Tuesday, March 17, 2009

Cloud Computing: Defending the undefinable

A panel discussion featuring representatives from Google App Engine, Amazon's Chief Technology Officer, and Microsoft.

Web Services provided by each company: 

Amazon has been offering cloud-based services like queing and db services, infrastructure and storage for a couple of years.

Google's App Engine is a scalable option that focusses specifically on web applications...versus some cloud computing services that include non-web computing options. Google's services scale automatically with your need, it doesn't require any action on your part. 

Windows Aja: An operating system for the cloud that includes services like storage, db (SQL) and tools for a rich programming environment.


App Engine is built to work across multiple languages and regions. Amazon is currently available only in North America.

Can Windows XP apps run in the cloud? 
All apps must be written cloud compliant...standalone web apps in asp or .net are fairly straightforward.

Do your use your own cloud services? 
Amazon built its web services for itself...and that was the basis for creating an offering for customers.  Amazon is hosted on Amazon Web Services platform.

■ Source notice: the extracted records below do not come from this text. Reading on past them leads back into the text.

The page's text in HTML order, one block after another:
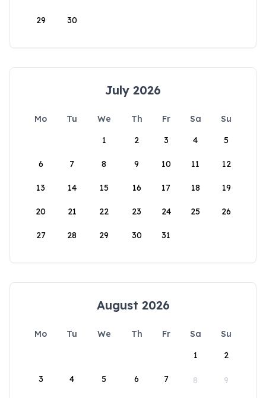
29 30
July 2026
Mo Tu We Th Fr Sa
Su
1
2 3 4 5
6 7 8 9 10 11 12
13 14 15 16 17 18 19
20 21 22 23 24 25 26
27 28 29 30 31
August 2026
Mo Tu We Th Fr Sa
Su
1
2
3 4 5 6 7 8 9
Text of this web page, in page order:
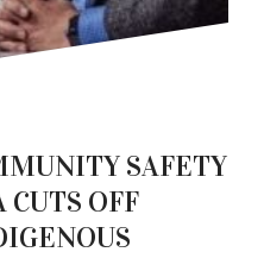
SAFETY
CUTS OFF

Google has some applications on app engine (Google Moderator, iGoogle for example). Many of hte smaller projects are launched via app engine. Using App Engine you are running in the same data centers as Google.  Some things in app engine are restricted to ensure scalability...this is having an opinion about how things should be built. You have to be prepared for scalability and app engine provides restrictions to serve as guidelines...stateless apps are an example. Databases with join.

Microsoft developed services to support their own use...many small teams developing applications. This long tail view of project development is what drove the need for a common infrastructure. 

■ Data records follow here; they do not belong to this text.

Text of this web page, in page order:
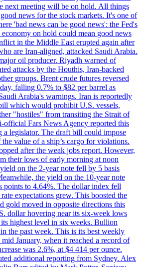
next meeting will be on hold. All things
news for the stock markets. It's one of
'bad news can be good news': the Fed's
on hold could mean good news
in the Middle East erupted again after
are Iran-aligned, attacked Saudi Arabia.
oil producer. Riyadh warned of
attacks by the Houthis, Iran-backed
groups. Brent crude futures reversed
falling 0.7% to $82 per barrel as
Arabia's warnings. Iran is reportedly
which would prohibit U.S. vessels,
"hostiles" from transiting the Strait of
official Fars News Agency reported this
a legislator. The draft bill could impose
value of a ship’s cargo for violations.
after the weak jobs report. However,
their lows of early morning at noon
on the 2-year note fell by 5 basis
the yield on the 10-year note
points to 4.64%. The dollar index fell
expectations grew. This boosted the
gold moved in opposite directions this
dollar hovering near its six-week lows
highest level in six weeks. Bullion
the past week. This is its best weekly
January, when it reached a record of
was 2.6%, at $4 414 per ounce.
additional reporting from Sydney. Alex

How Will Cloud Security be managed? Will their be licenses for corporate use outside  the public cloud?

Amazon has no plans to launch a corporate label...but the tools are developed to help different verticals develop and administer apps to conform with specific industry requirements (such as HIPPA in healthcare)

Google has worked hard to ensure privacy and security in its data centers, but nothing specific about industry requirements.

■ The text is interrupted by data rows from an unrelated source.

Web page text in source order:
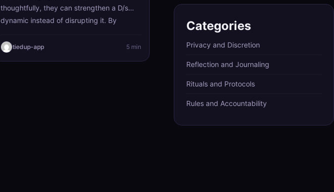
thoughtfully, they can strengthen a D/s
dynamic instead of disrupting it. By
honesty and care, you can keep what still
tiedup-app 5 min
Categories
Privacy and Discretion
Reflection and Journaling
Rituals and Protocols
Rules and Accountability
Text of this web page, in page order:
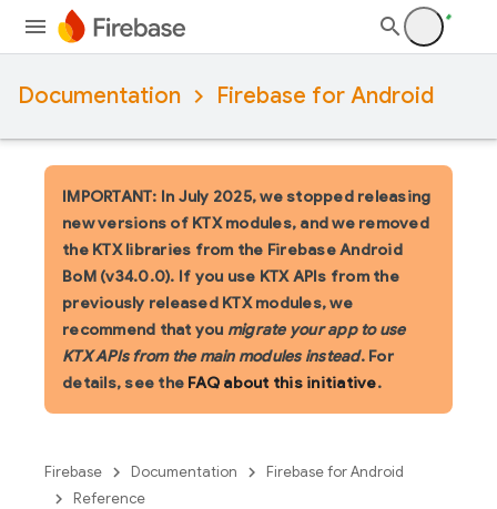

Microsoft understands that different countries and industries have varying requirments. The Public cloud is difficult to manage across these variations. But private clouds will likely be the trend implemented to address these variances.

What Trends/Challenges Do You see in Cloud Computing?

Amazon: customers move from babysitting applications to increasing automation and horizontal scaling.

Google: Moving to the cloud changes how you build applications. Developing for distributed systems requires an understanding of details like latency and consistency that aren't as iportant for an app running on one server with one database. In some ways, this changes how programming gets done.

Microsoft: Automation gets built in. Its the biggest pain point for many.

What plans for Open Standard Support (to avoid vendor locking)?

Amazon: We constructed the services to provide tools, not frameworks. In essence, your apps can then run in other clouds. Standardizing the cloud will occur, but for now, there are only a few cloud providers, so customers must drive what standards need to be deployed.

Google: As a web company, Google thinks that moving in and out of app engine is good for everyone. The SDK will evolve to incorporate flexibility, but for now standards aren;t evident...if they emerge, Google wants to enable them

Microsoft: Lock in occurs at multiple layers...programming, data, etc. MS plan is to enable you to use your favorite stack. In the long term, private clouds may also influence standards. But data lock in is something noone will want to be held to.

How green are the clouds? (Not just hardware, but software too.)

Amazon: Efficiency + Cost effectiveness often go hand in hand with 'green' Because we are about driving costs and efficiency in our data centers we are pursuing this. But there are no standard metrics for measuring green code that each provider can publish and be held accountable to.

Google: Best thing that is comparable now is embedded in payments. As costs go down, they reflect a reduced cost of doing things (i.e., power, hardware, etc.) In general though, systems of scale are more efficient and provide opportunities for optimization that multiple approaches don't.

Microsoft: Costs of running a dataa center are predominantly driven by power and cooling. These costs are directly reflected in the cost to end users. Design of data centers,e tc., is continually evolving to drive out these costs...by reducing the power and colling requirements.